That's what I noticed reading through this.

It looks like the server affinity is accomplished by using websockets. The http batching simply sends all the requests at once and then waits for the response.

I don't love this because it makes load balancing hard. If a bunch of chatty clients get a socket to the same server, now that server is burdened and potentially overloadable.

Further, it makes scaling in/out servers really annoying. Persistent long lived connections are beasts to deal with because now you have to handle that "what do I do if multiple requests are in flight?".

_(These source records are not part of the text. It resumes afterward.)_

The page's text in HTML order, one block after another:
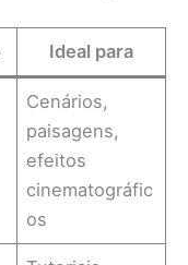
Ideal para
Cenários,
paisagens,
efeitos
cinematográfic
os
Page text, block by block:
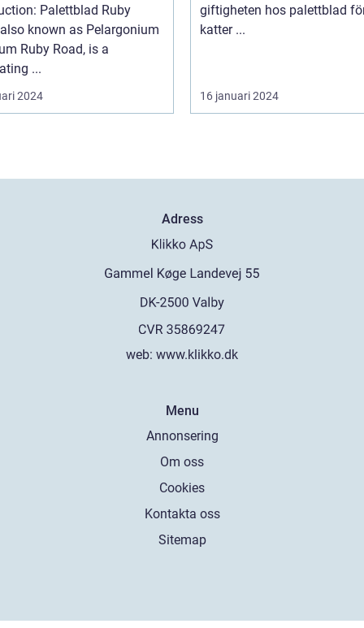
Palettblad Ruby
known as Pelargonium
Ruby Road, is a
...
2024
giftigheten hos palettblad
katter ...
16 januari 2024
Adress
web: www.klikko.dk
Menu
Annonsering
Om oss
Cookies
Kontakta oss
Sitemap
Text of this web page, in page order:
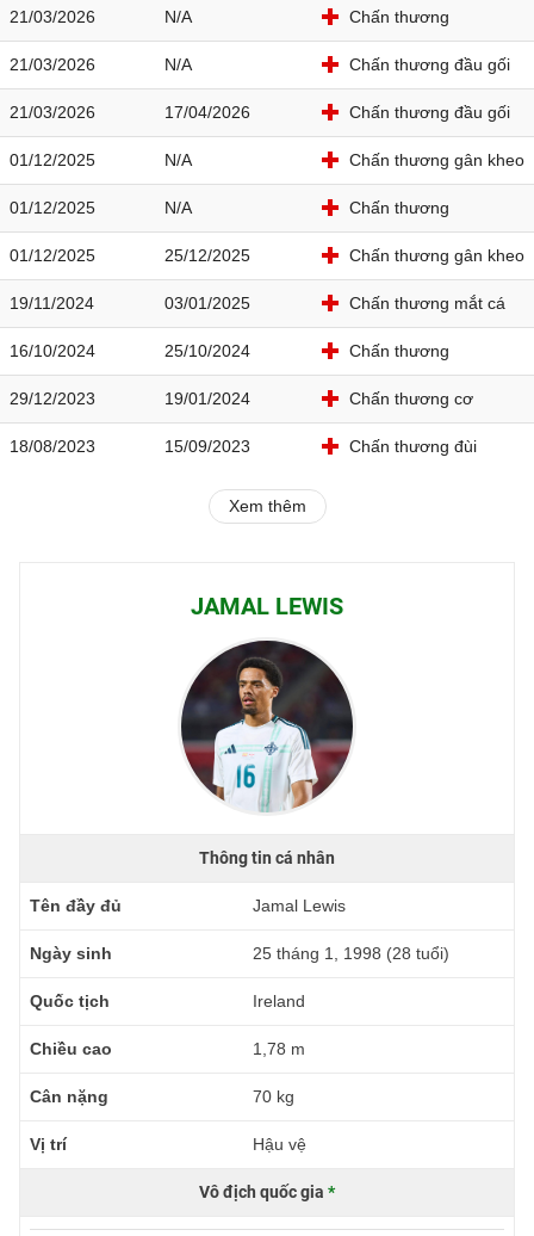
21/03/2026 N/A Chấn thương
21/03/2026 N/A Chấn thương đầu gối
21/03/2026 17/04/2026 Chấn thương đầu gối
01/12/2025 N/A Chấn thương gân kheo
01/12/2025 N/A Chấn thương
01/12/2025 25/12/2025 Chấn thương gân kheo
19/11/2024 03/01/2025 Chấn thương mắt cá
16/10/2024 25/10/2024 Chấn thương
29/12/2023 19/01/2024 Chấn thương cơ
18/08/2023 15/09/2023 Chấn thương đùi
Xem thêm
JAMAL LEWIS
Thông tin cá nhân
Tên đầy đủ Jamal Lewis
Ngày sinh 25 tháng 1, 1998 (28 tuổi)
Quốc tịch Ireland
Chiều cao 1,78 m
Cân nặng 70 kg
Vị trí Hậu vệ
Vô địch quốc gia *
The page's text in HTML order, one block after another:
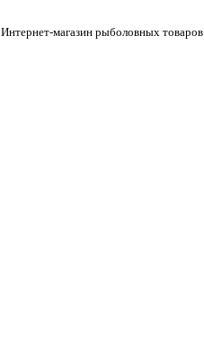
Интернет-магазин рыболовных товаров
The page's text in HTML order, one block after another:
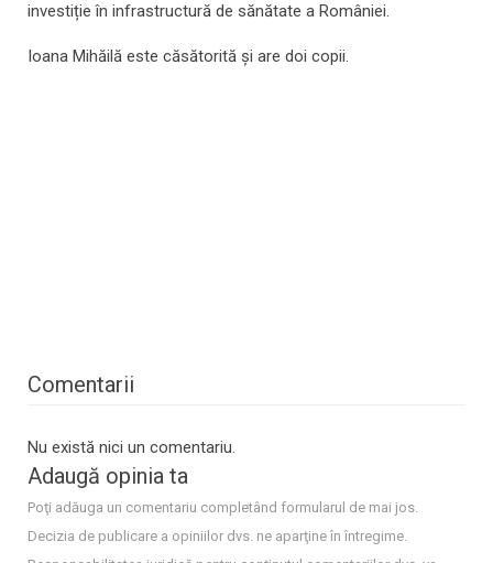
investiție în infrastructură de sănătate a României.
Ioana Mihăilă este căsătorită și are doi copii.
Comentarii
Nu există nici un comentariu.
Adaugă opinia ta
Poţi adăuga un comentariu completând formularul de mai jos.
Decizia de publicare a opiniilor dvs. ne aparţine în întregime.
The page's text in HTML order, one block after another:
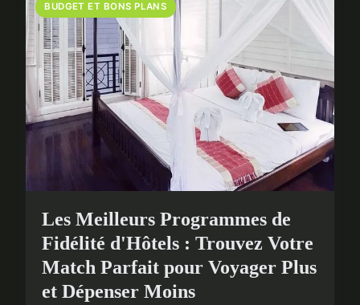
BUDGET ET BONS PLANS
Les Meilleurs Programmes de
Fidélité d'Hôtels : Trouvez Votre
Match Parfait pour Voyager Plus
et Dépenser Moins
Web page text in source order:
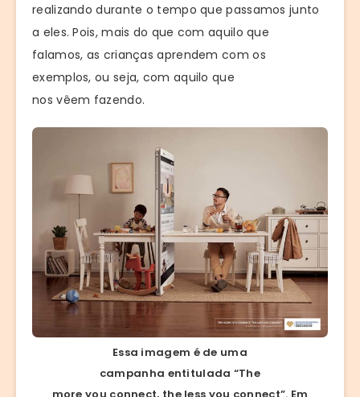
realizando durante o tempo que passamos junto
a eles. Pois, mais do que com aquilo que
falamos, as crianças aprendem com os
exemplos, ou seja, com aquilo que
nos vêem fazendo.
Essa imagem é de uma
campanha entitulada “The
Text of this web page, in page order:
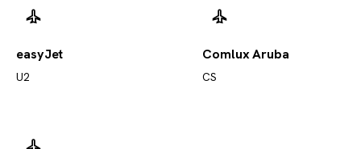
easyJet
U2
Comlux Aruba
CS
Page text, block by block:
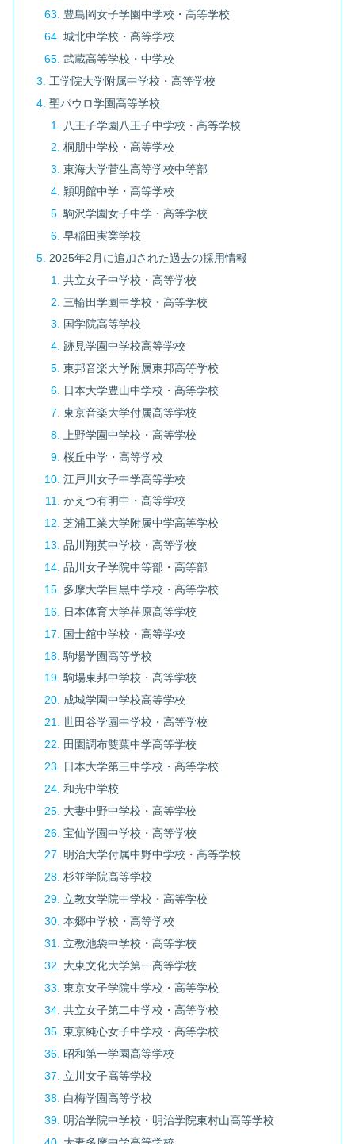
豊島岡女子学園中学校・高等学校
城北中学校・高等学校
武蔵高等学校・中学校
工学院大学附属中学校・高等学校
聖パウロ学園高等学校
八王子学園八王子中学校・高等学校
桐朋中学校・高等学校
東海大学菅生高等学校中等部
穎明館中学・高等学校
駒沢学園女子中学・高等学校
早稲田実業学校
2025年2月に追加された過去の採用情報
共立女子中学校・高等学校
三輪田学園中学校・高等学校
国学院高等学校
跡見学園中学校高等学校
東邦音楽大学附属東邦高等学校
日本大学豊山中学校・高等学校
東京音楽大学付属高等学校
上野学園中学校・高等学校
桜丘中学・高等学校
江戸川女子中学高等学校
かえつ有明中・高等学校
芝浦工業大学附属中学高等学校
品川翔英中学校・高等学校
品川女子学院中等部・高等部
多摩大学目黒中学校・高等学校
日本体育大学荏原高等学校
国士舘中学校・高等学校
駒場学園高等学校
駒場東邦中学校・高等学校
成城学園中学校高等学校
世田谷学園中学校・高等学校
田園調布雙葉中学高等学校
日本大学第三中学校・高等学校
和光中学校
大妻中野中学校・高等学校
宝仙学園中学校・高等学校
明治大学付属中野中学校・高等学校
杉並学院高等学校
立教女学院中学校・高等学校
本郷中学校・高等学校
立教池袋中学校・高等学校
大東文化大学第一高等学校
東京女子学院中学校・高等学校
共立女子第二中学校・高等学校
東京純心女子中学校・高等学校
昭和第一学園高等学校
立川女子高等学校
白梅学園高等学校
明治学院中学校・明治学院東村山高等学校
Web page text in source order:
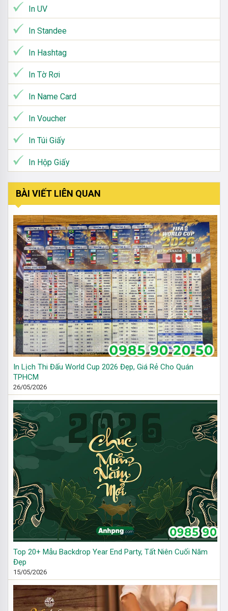
In UV
In Standee
In Hashtag
In Tờ Rơi
In Name Card
In Voucher
In Túi Giấy
In Hộp Giấy
BÀI VIẾT LIÊN QUAN
In Lịch Thi Đấu World Cup 2026 Đẹp, Giá Rẻ Cho Quán
TPHCM
26/05/2026
Top 20+ Mẫu Backdrop Year End Party, Tất Niên Cuối Năm
Đẹp
15/05/2026
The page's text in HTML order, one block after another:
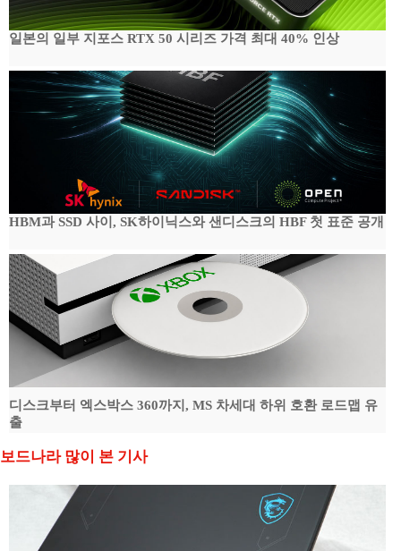
일본의 일부 지포스 RTX 50 시리즈 가격 최대 40% 인상
HBM과 SSD 사이, SK하이닉스와 샌디스크의 HBF 첫 표준 공개
디스크부터 엑스박스 360까지, MS 차세대 하위 호환 로드맵 유
출
보드나라 많이 본 기사
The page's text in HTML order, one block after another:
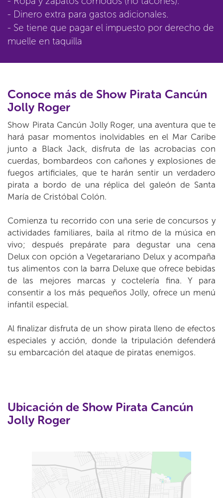
- Dinero extra para gastos adicionales.
- Se tiene que pagar el impuesto por derecho de
muelle en taquilla
Conoce más de Show Pirata Cancún
Jolly Roger
Show Pirata Cancún Jolly Roger, una aventura que te
hará pasar momentos inolvidables en el Mar Caribe
junto a Black Jack, disfruta de las acrobacias con
cuerdas, bombardeos con cañones y explosiones de
fuegos artificiales, que te harán sentir un verdadero
pirata a bordo de una réplica del galeón de Santa
María de Cristóbal Colón.
Comienza tu recorrido con una serie de concursos y
actividades familiares, baila al ritmo de la música en
vivo; después prepárate para degustar una cena
Delux con opción a Vegetarariano Delux y acompaña
tus alimentos con la barra Deluxe que ofrece bebidas
de las mejores marcas y coctelería fina. Y para
consentir a los más pequeños Jolly, ofrece un menú
infantil especial.
Al finalizar disfruta de un show pirata lleno de efectos
especiales y acción, donde la tripulación defenderá
su embarcación del ataque de piratas enemigos.
Ubicación de Show Pirata Cancún
Jolly Roger
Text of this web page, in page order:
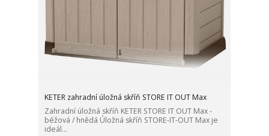
KETER zahradní úložná skříň STORE IT OUT Max
Zahradní úložná skříň KETER STORE IT OUT Max -
béžová / hnědá Úložná skříň STORE-IT-OUT Max je
ideál...
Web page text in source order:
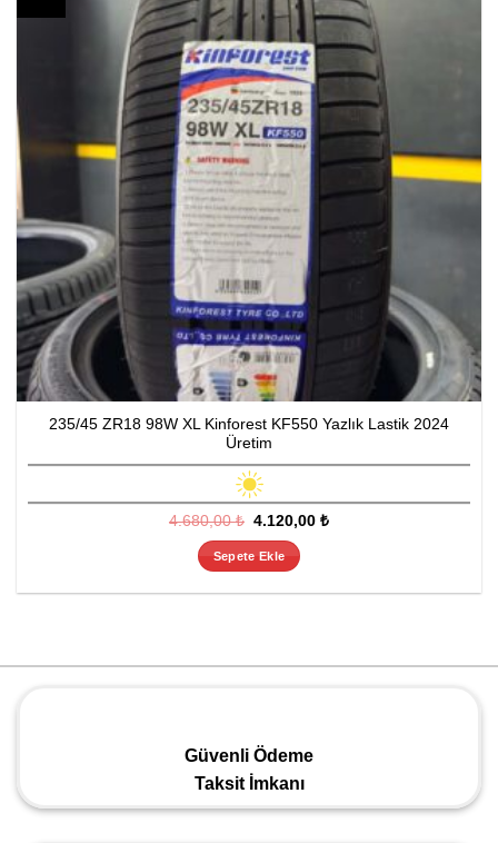
235/45 ZR18 98W XL Kinforest KF550 Yazlık Lastik 2024
Üretim
4.680,00₺ Orijinal
4.680,00 ₺.
4.120,00₺Şu
Sepete Ekle
Güvenli Ödeme
Taksit İmkanı
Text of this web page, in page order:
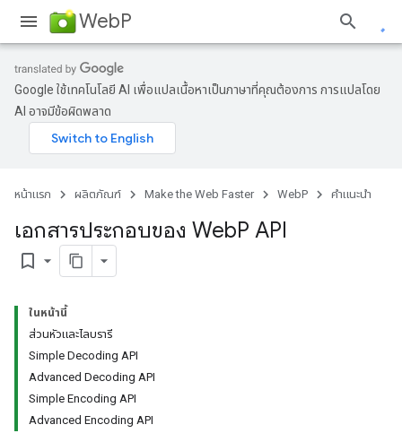
WebP
Google ใช้เทคโนโลยี AI เพื่อแปลเนื้อหาเป็นภาษาที่คุณต้องการ การแปลโดย
AI อาจมีข้อผิดพลาด
หน้าแรก ผลิตภัณฑ์ Make the Web Faster WebP คำแนะนำ
เอกสารประกอบของ WebP API
bookmark_border
ในหน้านี้
ส่วนหัวและไลบรารี
Simple Decoding API
Advanced Decoding API
Simple Encoding API
Advanced Encoding API
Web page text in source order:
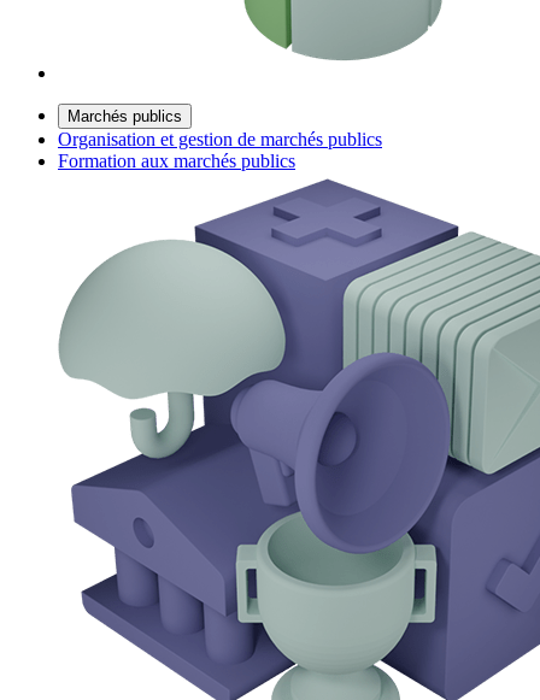
Marchés publics
Organisation et gestion de marchés publics
Formation aux marchés publics
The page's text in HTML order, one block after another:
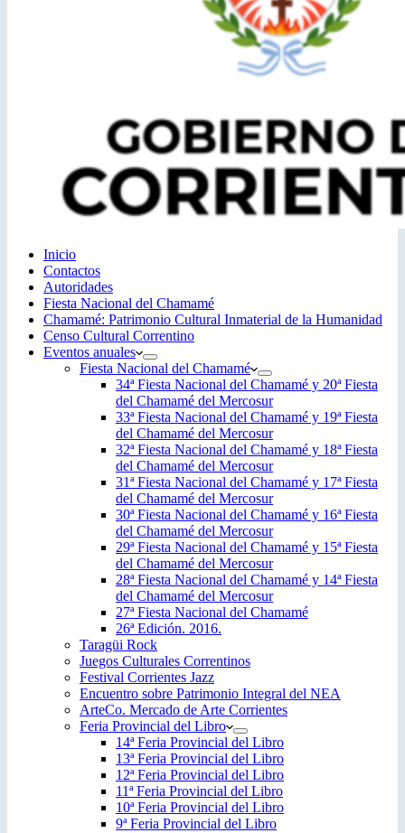
Inicio
Contactos
Autoridades
Fiesta Nacional del Chamamé
Chamamé: Patrimonio Cultural Inmaterial de la Humanidad
Censo Cultural Correntino
Eventos anuales
Fiesta Nacional del Chamamé
34ª Fiesta Nacional del Chamamé y 20ª Fiesta
del Chamamé del Mercosur
33ª Fiesta Nacional del Chamamé y 19ª Fiesta
del Chamamé del Mercosur
32ª Fiesta Nacional del Chamamé y 18ª Fiesta
del Chamamé del Mercosur
31ª Fiesta Nacional del Chamamé y 17ª Fiesta
del Chamamé del Mercosur
30ª Fiesta Nacional del Chamamé y 16ª Fiesta
del Chamamé del Mercosur
29ª Fiesta Nacional del Chamamé y 15ª Fiesta
del Chamamé del Mercosur
28ª Fiesta Nacional del Chamamé y 14ª Fiesta
del Chamamé del Mercosur
27ª Fiesta Nacional del Chamamé
26ª Edición. 2016.
Taragüi Rock
Juegos Culturales Correntinos
Festival Corrientes Jazz
Encuentro sobre Patrimonio Integral del NEA
ArteCo. Mercado de Arte Corrientes
Feria Provincial del Libro
14ª Feria Provincial del Libro
13ª Feria Provincial del Libro
12ª Feria Provincial del Libro
11ª Feria Provincial del Libro
10ª Feria Provincial del Libro
9ª Feria Provincial del Libro
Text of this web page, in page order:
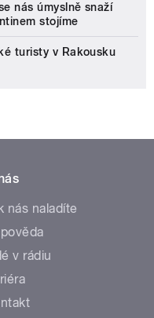
nás úmyslně snaží
stojíme
turisty v Rakousku
nás naladíte
v rádiu
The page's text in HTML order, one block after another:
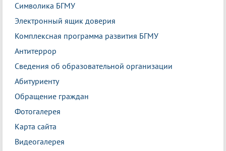
Символика БГМУ
Электронный ящик доверия
Комплексная программа развития БГМУ
Антитеррор
Сведения об образовательной организации
Абитуриенту
Обращение граждан
Фотогалерея
Карта сайта
Видеогалерея
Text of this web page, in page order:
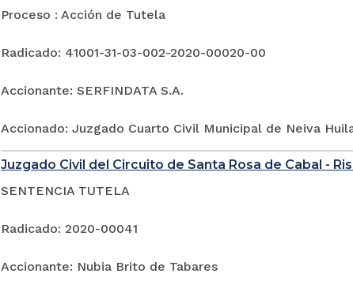
Proceso : Acción de Tutela
Radicado: 41001-31-03-002-2020-00020-00
Accionante: SERFINDATA S.A.
Accionado: Juzgado Cuarto Civil Municipal de Neiva
Juzgado Civil del Circuito de Santa Rosa de Cabal -
SENTENCIA TUTELA
Radicado: 2020-00041
Accionante: Nubia Brito de Tabares
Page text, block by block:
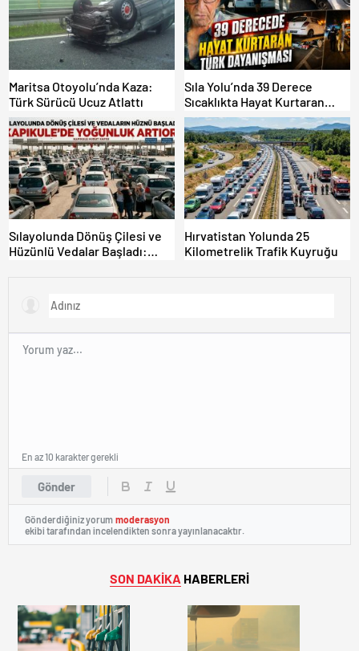
Maritsa Otoyolu’nda Kaza:
Türk Sürücü Ucuz Atlattı
Sıla Yolu’nda 39 Derece
Sıcaklıkta Hayat Kurtaran
Türk Dayanışması!
Sılayolunda Dönüş Çilesi ve
Hüzünlü Vedalar Başladı:
Hırvatistan Yolunda 25
Kilometrelik Trafik Kuyruğu
Gönder
En az 10 karakter gerekli
Gönderdiğiniz yorum moderasyon
ekibi tarafından incelendikten sonra yayınlanacaktır.
SON DAKİKA HABERLERİ
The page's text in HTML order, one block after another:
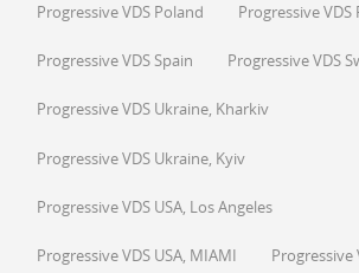
Progressive VDS Poland Progressive VDS
Progressive VDS Spain Progressive VDS
Progressive VDS Ukraine, Kharkiv
Progressive VDS Ukraine, Kyiv
Progressive VDS USA, Los Angeles
Progressive VDS USA, MIAMI Progressive
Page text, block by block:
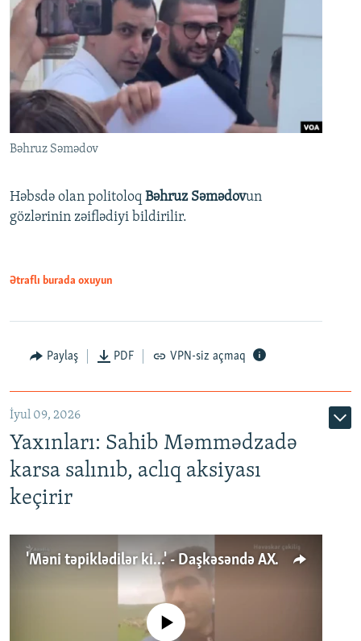
Bəhruz Səmədov
Həbsdə olan politoloq Bəhruz Səmədovun
gözlərinin zəiflədiyi bildirilir.
Ətraflı burada oxuyun
Paylaş PDF VPN-siz açmaq
İyul 09, 2026
Yaxınları: Sahib Məmmədzadə
karsa salınıb, aclıq aksiyası
keçirir
'Məni təpiklədilər ki...' - Daşkəsəndə AXCP fəalının yaxınları onun həbsinə etiraz edirlər
No media source currently available
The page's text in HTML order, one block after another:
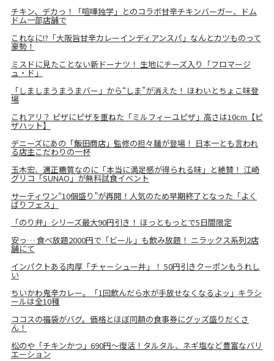
チキン、デカっ！「喧嘩独学」とのコラボ甘辛チキンバーガー、ドム
ドム一部店舗で
これなに!?「大阪旨甘辛カレーインディアンスパ」なんとカツものって
豪勢！
ミスドに見たことない新ドーナツ！ 生地にチーズ入り「フロマージ
ュ・ド」
「しましまうまうまバー」から“しま”が消えた！ ほわいとちょこ味登
場
これアリ？ ピザにピザを重ねた「ミルフィーユピザ」高さは10cm【ピ
ザハット】
デニーズにあの「飯田商店」監修の担々麺が登場！ 日本一とも言われ
る店主こだわりの一杯
玉木宏、適正糖質なのに「本当に満足感が得られる味」と絶賛！ 江崎
グリコ「SUNAO」が無料試食イベント
サーティワン“10個盛り”が再開！人気のため早期終了となった「よく
ばりフェス」
「のり弁」シリーズ最大90円引き！ ほっともっとで5日間限定
安っ… 食べ放題2000円で「ビール」も飲み放題！ ニラックス系列2店
舗にて
インパクトある肉厚「チャーシュー丼」！ 50円引きクーポンもうれし
い
ちいかわ鬼辛カレー。「1回飲んだら水が手放せなくなるよッ」キラシ
ールは全10種
ココスの福袋がバグ。価格とほぼ同額の食事券にグッズ盛りだくさ
ん！
松のや「チキンかつ」690円～復活！タルタル、ネギ塩など豊富なバリ
エーション
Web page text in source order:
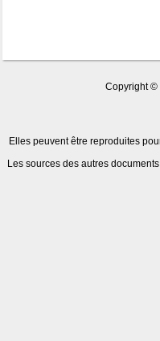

One more thing I don't really love about this, it requires a timely client. This seems like it might be trivial to DDOS as a client can simply send a stream of push events and never pull. The server would then be burdened to keep those responses around so long as the client remains connected. That seems bad.

▲

fleventynine 4 days ago | parent [-]

Yeah, I think to make a system using this really scale you'd have to add support for this protocol in your load balancer / DDOS defenses.

	▲	dgl 4 days ago \| parent [-]
		This isn't really that different to GWT, which Google has been scaling for a long time. My knowledge is a little outdated, however more complex applications had a "UI" server component which talked to multiple "API" backend components, doing internal load balancing between them. Architecturally I don't think it makes sense to support this in a load balancer, you instead want to pass back a "cost" or outright decisions to your load balancing layer. Also note the "batch-pipelining" example is just a node.js client; this already supports not just browsers as clients, so you could always add another layer of abstraction (the "fundamental theorem of software engineering").